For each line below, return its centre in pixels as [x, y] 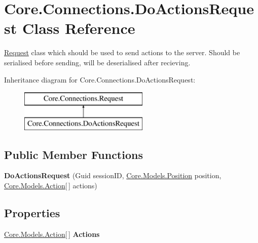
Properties [32, 213]
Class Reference [79, 28]
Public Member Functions [73, 154]
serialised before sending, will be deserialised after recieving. [97, 62]
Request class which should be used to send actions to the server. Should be [122, 52]
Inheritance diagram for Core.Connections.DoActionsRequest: [100, 79]
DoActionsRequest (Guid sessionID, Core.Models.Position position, [113, 175]

===============

What to produce => The answer needed is a single number: how many lines in the records above hold the string "DoActionsRequest". Please write nothing else.

Solution to this task => 2